BleachBit Documentation

Main site | Download | Get Help | Edit this documentation

• Home
• Documentation
• Expert mode
• Cookie Manager
• Windows Install
• Linux Install
• Winapp2.ini
• Shred Files
• CLI
• Usage
• Preferences
• Chaff
• Troubleshooting
• FAQ
• CleanerML
• Finding Files
• CleanerML Intro
• Variables
• Contributing
• Developers
• Testing
• Audit
• Source Code

This article covers

• Where to get BleachBit packages for Linux
• Software dependencies
• How to verify the packages
• How to install packages on Linux

Sources

Linux users have a few choices for installing BleachBit.

1. Download the latest installation package for your system.
2. Install using your distribution’s package manager.
3. Install from source.

Most popular distributions have BleachBit in their repositories, and this is a convenient way to install. However, Ubuntu, Debian, Linux Mint, and other distributions have a “no-rolling release policy,” which means they do not update their repositories with the latest BleachBit releases.

Here is an example of this policy. Ubuntu Questing 25.10 (released October 2025) will always have BleachBit 4.6.2, which was released October 2025, even though BleachBit 5.0 was released in May 2025. Users who want to upgrade to BleachBit 5 while using the Ubuntu repositories will have to upgrade to Ubuntu 26.04 in April 2026.

It is your choice to install from the distribution’s repositories, but in case of any issues with the software, first check for a newer release.

Software dependencies

BleachBit 5 requires GTK 3.24 and Python 3.8 or later. These are commonly preinstalled or available as packages on most Linux distributions.

Verifying packages

Verifying the digital signature protects against file corruption and tampering.

There are three options to verify packages. Pick one method.

1. Embedded signatures
2. Signed checksum file
3. Detatched Signatures

GPG keys

To verify the digital signature, first you will need a public key. BleachBit versions 3.0 and later are signed with key 0xd6d447b02b4d4c9d (Ubuntu Keyserver or SourceForge). Older releases before BleachBit version 3.0 were signed with key 0x51416DE60E6887FD (Sourceforge). After downloading the key to a local file, import it into GnuPG like this:

$ gpg --import andrew2019.key
gpg: key D6D447B02B4D4C9D: public key "Andrew Ziem <[email protected]>" imported
gpg: Total number processed: 1
gpg:               imported: 1

Notice the key ID D6D447B02B4D4C9D in the console output matches the key ID above on this web page. The key ID is case insensitive, and the leading 0x is sometimes omitted, so the key IDs match.

Embedded signatures

Starting after BleachBit 5.0.2, the .rpm and .deb packages will be signed with the same key. This makes it easier to verify the signatures.

To verify a .deb file.

$ debsigs --verify bleachbit_5.0.2-0_all_ubuntu2504.deb

To verify a .rpm file.

$ rpm --checksig bleachbit-5.0.2-1.1.fc42.noarch.rpm

Detatched signatures

Detached signatures are separate files containing only the cryptographic signature. They verify a download’s authenticity without modifying the original file.

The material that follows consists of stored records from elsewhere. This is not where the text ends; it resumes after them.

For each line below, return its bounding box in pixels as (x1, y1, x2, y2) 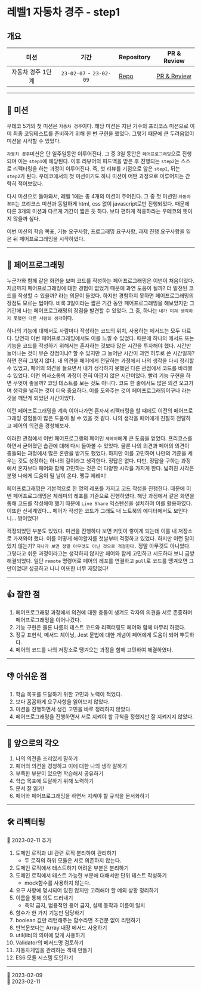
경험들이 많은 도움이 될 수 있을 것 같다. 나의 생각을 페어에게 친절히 (22, 414, 175, 421)
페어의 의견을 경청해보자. (13, 422, 71, 429)
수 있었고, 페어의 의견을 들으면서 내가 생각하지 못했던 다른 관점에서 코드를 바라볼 (7, 364, 193, 371)
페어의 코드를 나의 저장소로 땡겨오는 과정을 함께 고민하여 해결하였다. (15, 646, 174, 653)
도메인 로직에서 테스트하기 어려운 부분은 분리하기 (15, 864, 129, 871)
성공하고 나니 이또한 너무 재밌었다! (29, 564, 109, 571)
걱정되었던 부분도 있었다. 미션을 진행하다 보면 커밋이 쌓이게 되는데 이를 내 (7, 527, 177, 534)
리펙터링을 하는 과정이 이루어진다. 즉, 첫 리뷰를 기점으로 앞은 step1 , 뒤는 (13, 165, 181, 172)

There is one detached signature per download. Look in the SourceForge release directory for a folder called detached_signatures, and in the folder will be a file with the same name as the download plus the .sig extension. For example, the detached signature for bleachbit_5.0.2-0_all_ubuntu2504.deb is named bleachbit_5.0.2-0_all_ubuntu2504.deb.sig. Here is an example of how to verify it.

$ gpg --verify bleachbit_5.0.2-0_all_ubuntu2504.deb.sig bleachbit_5.0.2-0_all_ubuntu2504.deb
gpg: Signature made Sat 26 Oct 2019 08:04:00 AM MDT
gpg:                using RSA key A9E582E4054A159315EDC943D6D447B02B4D4C9D
gpg: Good signature from "Andrew Ziem <[email protected]>" [ultimate]

Signed checksums

Each BleachBit release comes with two files that work together to help you verify your download is authentic and unmodified:

The checksum file (bleachbit-5.0.2-sha256sum.txt) contains a SHA256 fingerprint for every file in the release. If even one byte of a download is corrupted or tampered with, its fingerprint will not match. The signed checksum file (bleachbit-5.0.2-sha256sum.txt.asc) is the same checksum file, but wrapped in a PGP cryptographic signature from the BleachBit developer. This lets you confirm the checksums themselves came from a trusted source and were not swapped out by an attacker.

Verification is a two-step process: first confirm the .asc file carries a valid signature, then use the checksums inside it to validate your downloaded file.

$ gpg --verify bleachbit-5.0.2-sha256sum.txt.asc
gpg: Signature made Fri 07 Nov 2025 08:51:03 PM MST
gpg:                using RSA key A9E582E4054A159315EDC943D6D447B02B4D4C9D
gpg: Good signature from "Andrew Ziem <[email protected]>" [ultimate]
gpg: WARNING: not a detached signature; file 'bleachbit-5.0.2-sha256sum.txt' was NOT verified!

Watch for the “Good signature,” and ignore the warning.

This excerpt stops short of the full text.